Is there anything you would like to add/amplify re the current subject?

TIA EagleOne

*****************************************************************************************
'From: Ron Rosenfeld <[email protected]>
'Subject: Re: How in to parse constants in formula to cells
'Date: Thu, 30 Nov 2006 07:48:11 -0500
'Newsgroups: microsoft.public.Excel.programming
'
'"Well, the simplest way (for me) to do that sort of replacement is by using
'Regular Expressions. The routines work quicker if you set a reference to
'Microsoft VBScrip REgular Expressions 5.5 (See Tools/References), but you can
'also use the CreateObject method to set this within the script.
'"Like"
'
''Set up Regex
'
' Dim objRegExp As RegExp
' Dim objMatch As match
' Dim colMatches As MatchCollection
'
''Create a regular expression object.
' Set objRegExp = New RegExp
''Set Case Insensitivity.
' objRegExp.IgnoreCase = True
''Set global applicability.
' objRegExp.Global = True
'
'The "key" as to what is going to be replaced is in how you define "Pattern".
'As set up, the "\b" parameter refers to any word boundary, which could be an
'operator, comma, or any character that is not alphanumeric, or the beginning or
'end of the string.
'
'I don't know how you are planning to input those variables, so I just
'put them in as Constants for testing purposes. You can Dim them and then set
'them to whatever, however you wish.
'
'With the Const statement, the type declaration is optional. But if the values
'were always going to be integers, I would use the Long type; if they might be
'decimal numbers, I would use Double or String.
'
'The "\b" token picks up a word boundary.
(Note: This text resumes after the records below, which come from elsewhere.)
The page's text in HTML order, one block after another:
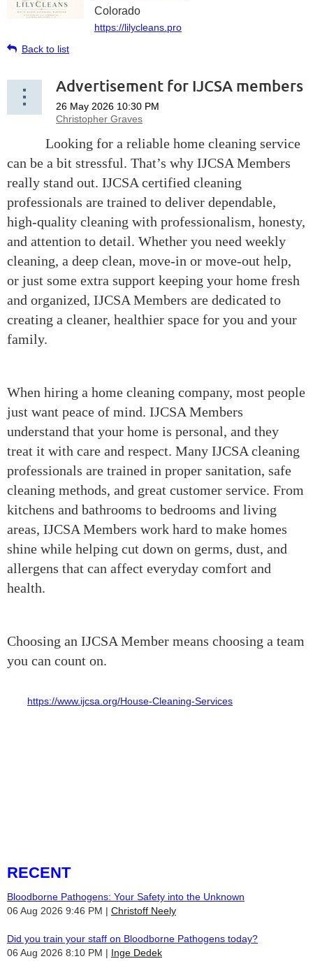
Colorado
https://lilycleans.pro
Back to list
Advertisement for IJCSA members
Looking for a reliable home cleaning service
can be a bit stressful. That’s why IJCSA Members
really stand out. IJCSA certified cleaning
professionals are trained to deliver dependable,
high-quality cleaning with professionalism, honesty,
and attention to detail. Whether you need weekly
cleaning, a deep clean, move-in or move-out help,
or just some extra support keeping your home fresh
and organized, IJCSA Members are dedicated to
creating a cleaner, healthier space for you and your
family.
When hiring a home cleaning company, most people
just want peace of mind. IJCSA Members
understand that your home is personal, and they
treat it with care and respect. Many IJCSA cleaning
professionals are trained in proper sanitation, safe
cleaning methods, and great customer service. From
kitchens and bathrooms to bedrooms and living
areas, IJCSA Members work hard to make homes
shine while helping cut down on germs, dust, and
allergens that can affect everyday comfort and
health.
Choosing an IJCSA Member means choosing a team
you can count on.
https://www.ijcsa.org/House-Cleaning-Services
RECENT
Bloodborne Pathogens: Your Safety into the Unknown
06 Aug 2026 9:46 PM
Christoff Neely
Did you train your staff on Bloodborne Pathogens today?
06 Aug 2026 8:10 PM
Inge Dedek
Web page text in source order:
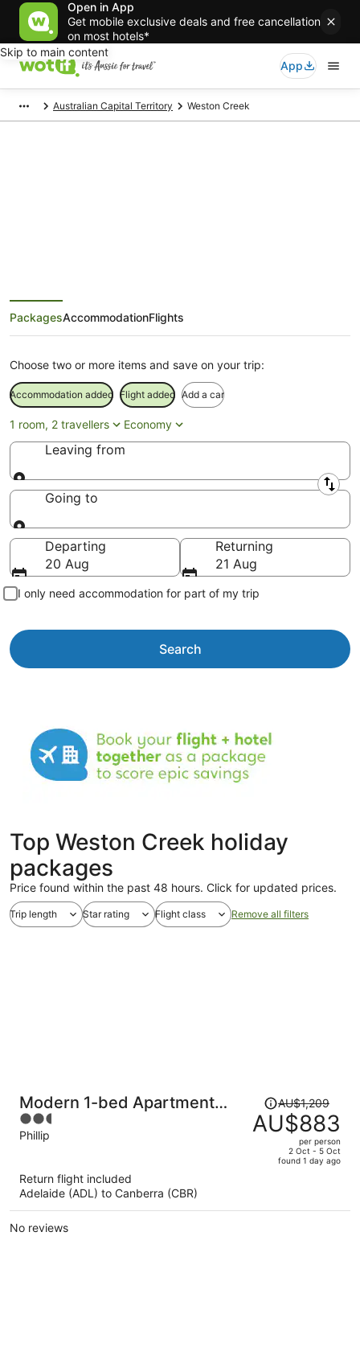
Open in App
Get mobile exclusive deals and free cancellation
on most hotels*
Skip to main content
App
Australian Capital Territory Weston Creek
PackagesAccommodationFlights
Choose two or more items and save on your trip:
Accommodation added Flight added Add a car
1 room, 2 travellers Economy
Leaving from
Leaving from
Going to
Going to
Departing
20 Aug
Returning
21 Aug
I only need accommodation for part of my trip
Search
Top Weston Creek holiday
packages
Price found within the past 48 hours. Click for updated prices.
Trip length Star rating Flight class Remove all filters
Modern 1-bed Apartment
With Parking
2.5
out
Phillip
Price
was
AU$1,209,
per
AU$1,209
AU$883
per person
2 Oct - 5 Oct
found 1 day ago
Return flight included
Adelaide (ADL) to Canberra (CBR)
No reviews
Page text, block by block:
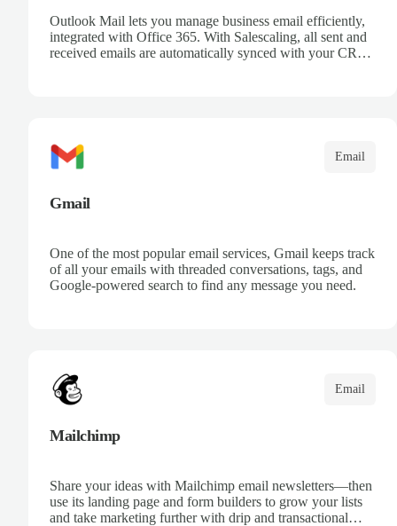
Outlook Mail lets you manage business email efficiently,
integrated with Office 365. With Salescaling, all sent and
received emails are automatically synced with your CRM,
Email
Gmail
One of the most popular email services, Gmail keeps track
of all your emails with threaded conversations, tags, and
Google-powered search to find any message you need.
Email
Mailchimp
Share your ideas with Mailchimp email newsletters—then
use its landing page and form builders to grow your lists
and take marketing further with drip and transactional
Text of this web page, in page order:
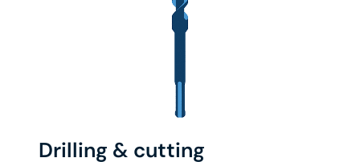
Drilling & cutting
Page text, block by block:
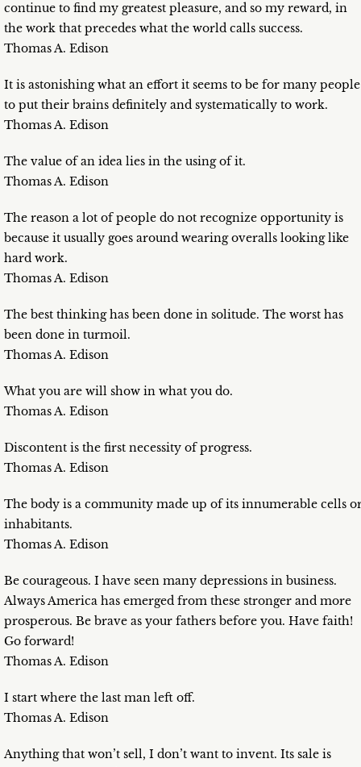
continue to find my greatest pleasure, and so my reward, in
the work that precedes what the world calls success.
Thomas A. Edison
It is astonishing what an effort it seems to be for many people
to put their brains definitely and systematically to work.
Thomas A. Edison
The value of an idea lies in the using of it.
Thomas A. Edison
The reason a lot of people do not recognize opportunity is
because it usually goes around wearing overalls looking like
hard work.
Thomas A. Edison
The best thinking has been done in solitude. The worst has
been done in turmoil.
Thomas A. Edison
What you are will show in what you do.
Thomas A. Edison
Discontent is the first necessity of progress.
Thomas A. Edison
The body is a community made up of its innumerable cells
inhabitants.
Thomas A. Edison
Be courageous. I have seen many depressions in business.
Always America has emerged from these stronger and more
prosperous. Be brave as your fathers before you. Have faith!
Go forward!
Thomas A. Edison
I start where the last man left off.
Thomas A. Edison
Anything that won’t sell, I don’t want to invent. Its sale is
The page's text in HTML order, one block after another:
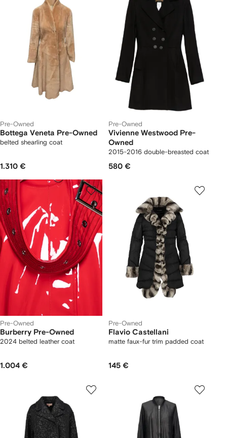
Pre-Owned
Bottega Veneta Pre-Owned
belted shearling coat
1.310 €
Pre-Owned
Vivienne Westwood Pre-
Owned
2015-2016 double-breasted coat
580 €
Pre-Owned
Burberry Pre-Owned
2024 belted leather coat
1.004 €
Pre-Owned
Flavio Castellani
matte faux-fur trim padded coat
145 €
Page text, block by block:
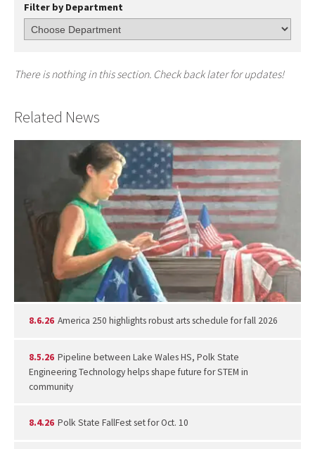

A word boundary is defined as a
'change from a word character [A-Za-z0-9_] and a few other characters to a
'non-word character.
'
'Since the operators are not word characters, the pattern \b-64596792\b will not
'pick up the "-" as there is no "\b" prior to the "-". By definition, there
'cannot be. The first word boundary in the string "-64596792" is between the
' "-" and the first digit "6".
'
'This only becomes a problem when you specify the "-" as part of a signed
'number, rather than as an operator.
'
'Depending on precise requirements, you could just make the "-" optional, and
'construct a pattern like:
'
' -?\b64596792\b
'
'If that doesn't work, and you must test for ONLY operators, then change two
'lines: (Note that below the "+" sign is to the right of "-" which for this
'is an arguement to a command not an operator.)
'
'Pattern = "([-=+/*])" & NumToReplace & "\b" -or-
'Pattern = "(-?)\b" & NumToReplace & "\b"
' (Note the parentheses around the -? to "capture" it.)
'
'FormulaText = objRegExp.Replace(FormulaText, "$1" & ReplWith)"
' (The "$1" represents the first captured item.)
'
'But I don't understand why you can't just ignore the "-". In other words, why
'can't you treat the "-" as an operator rather than as denoting the sign of the
'constant?
'
'If the reason has to do with how you generate "Pattern", like from your Input
'Box, you could just strip it off by using the ABS function:
'
'=======================
'Do While NumbToReplace = 0
' NumbToReplace = ABS(InputBox("Enter number to _
' replace", "Replace Entry Box"))
' If NumbToReplace = 0 Then
' MsgBox "No Number Entered ... Start Over"
' End If
' Loop
' Pattern = "\b" & NumbToReplace & "\b"
' objRegExp.Pattern = Pattern
'==============================

'If you need to specify that NumbToReplace must follow an operator or an "="
'sign or a comma (for example), then:
'
'Pattern = "([-*/+=,])" & NumbToReplace & "\b"
'
'Note that the Character Class containing the operators and other characters is
'enclosed in parentheses. That will be "captured" and can be referenced in the
'Replace statement, so the same operator is also replaced:
'
'e.g.:
'
'FormulaText = objRegExp.Replace(FormulaText, "$1" & ReplaceWith)
**************************************************************************************************
 
R

Ron Rosenfeld

re.Pattern = "(^|[-+/*^=])\b\d*\.?\d+\b"

Here is a formal explanation:

======================================
Extract Constants

(^|[-+/*^=])\b\d*\.?\d+\b

Match the regular expression below and capture its match into backreference
number 1 «(^|[-+/*^=])»
Match either the regular expression below (attempting the next alternative
only if this one fails) «^»
Assert position at the beginning of the string «^»
Or match regular expression number 2 below (the entire group fails if this
one fails to match) «[-+/*^=]»
Match a single character present in the list “-+/*^=” «[-+/*^=]»
Assert position at a word boundary «\b»
Match a single digit 0..9 «\d*»
Between zero and unlimited times, as many times as possible, giving back as
needed (greedy) «*»
Match the character “.” literally «\.?»
Between zero and one times, as many times as possible, giving back as needed
(greedy) «?»
Match a single digit 0..9 «\d+»
Between one and unlimited times, as many times as possible, giving back as
needed (greedy) «+»
Assert position at a word boundary «\b»


Created with RegexBuddy
======================================

We are not using the backreferences. The parentheses are used for grouping
purposes.

A "word boundary" is a position that is between a "word character" and a
"non-word character". Word charactes include [A-Za-z0-9_]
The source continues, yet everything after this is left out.